In simplest terms, jumbo mortgages are loans taken to buy expensive real estate that exceeds loan standards for average homes.

How are jumbo loans different?
What makes jumbo mortgages different is the loan amount. Today, loans greater than $417,000 are usually deemed jumbo mortgages. This determination is made by comparing industry standards for average housing loans as governed by the two biggest secondary mortgage lenders, Fannie Mae and Freddie Mac.

Fannie Mae and Freddie Mac set industry standards for 'conforming loans'; Home loans beyond those maximums are regarded as jumbo mortgages. These two agencies cap the dollar figure for loans that they will buy (that's where the $417,000 figure comes from). Larger loans are funded by a variety of other investors, like insurance companies and banks. Note that the dollar figure set to qualify jumbo mortgages differs by locale, so the limit is higher in Hawaii and Alaska (and a few others). In the rest of the U.S., jumbo mortgages are those larger than $417K.
Available Terms - 15 Year Fixed, 30 Year Fixed, or Variable 30 Year Jumbo Mortgage

Similar to other housing loan types, the terms for jumbo loans vary. Buyers can choose between variable rates, such as 5/1 or 3/1 Adjustable Rate Mortgages (ARM), for a 15-30 year jumbo mortgage, or a 15 or 30 year fixed jumbo mortgage rate. Whether a 15 or 30 year fixed jumbo mortgage or an adjustable rate is best for you will depend on your plans and situation.
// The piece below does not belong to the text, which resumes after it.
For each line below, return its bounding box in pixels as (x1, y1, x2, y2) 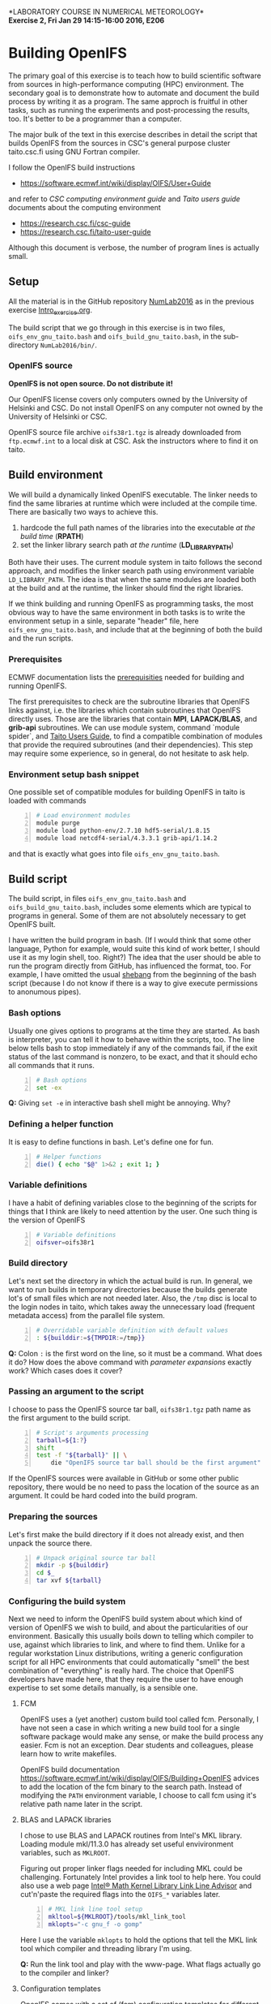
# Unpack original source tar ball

A 30 year fixed jumbo mortgage is preferable for people who plan to own the home a long time. With this type of mortgage, the rate will not go up but it will never go down, either - a 30 year fixed jumbo mortgage stays the same throughout the life of the loan. This is good because the payment is predictable, and cannot rise sharply if interest rates do. On the other hand, the 30 year fixed jumbo mortgage rate is higher because the lender knows they can never get more than the original rate.

An Adjustable 30 year jumbo mortgage rate is usually the lowest. Lenders understand their potential to benefit from increases in rates over time, so are willing to lend at a smaller margin in the beginning. However the lower rate won't last forever. A variable 30 year jumbo mortgage rate will be fixed for 3 to 5 years, and then will adjust annually according to an index. Even small increases could mean significantly larger monthly mortgage payments.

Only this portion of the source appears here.